Larry Solow: Got it. Appreciate all the color. Thank you so much.
Operator: The next question is from Jason Cassorla with Citi. Your line is open.
Jason Cassorla: Great. Thanks for squeezing me in here in follow-up. I just wanted to ask more broadly around your thoughts on the broader competitive environment, just particularly given the labor and reimbursement dynamics across both the Home Health and Hospice spaces. I guess, just given the investments you’ve been making on the labor front and the referral streams, how are you thinking about your competitive positioning within your markets and the opportunities for you to take share over time? Thanks.

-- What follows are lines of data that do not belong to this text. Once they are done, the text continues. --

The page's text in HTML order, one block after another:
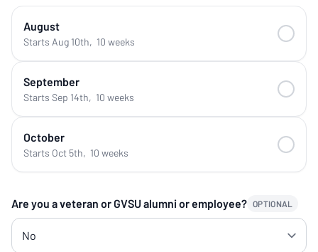
August
Starts Aug 10th, 10 weeks
September
Starts Sep 14th, 10 weeks
October
Starts Oct 5th, 10 weeks
Are you a veteran or GVSU alumni or employee? OPTIONAL

Barb Jacobsmeyer: Sure. So, I think with the changes that we made in 2022, we are certainly feeling much better about being competitive, especially on that labor front in the local markets. It certainly is a lot easier for a branch director to have a team of full-time staff, right? You can count on Monday through Friday. So, from an operation efficiency, it’s great to have a team of full-time folks. But what everyone has realized is we have to meet the employees where they are, which means not only being open to the flexibilities that we did do in 2022, but also make sure we give the tools to those local leaders to now really understand what kind of headcount do I need to have now that I have more flexible staff than I ever had before. But I do think that’s allowing us to be more competitive as we’ve seen that candidate pool really jump in quarter four, and we’ve seen similar in January. So, feeling good about where we are there.
Jason Cassorla: Okay. Thank you.
Operator: We have no further questions at this time. I’ll turn it over to Mark Brewer for any closing remarks.
End of Q&A:
Mark Brewer: Thank you, Chris. And thank you to everyone for joining us today. We’ll remind everyone that a replay of this call will be available on our website under the investor relations page. And we look forward to speaking with everybody during our Q1, 2023 call. Operator, you can terminate the call.
Operator: Thank you. This will conclude today’s conference call. Thank you all for participating. You may now disconnect.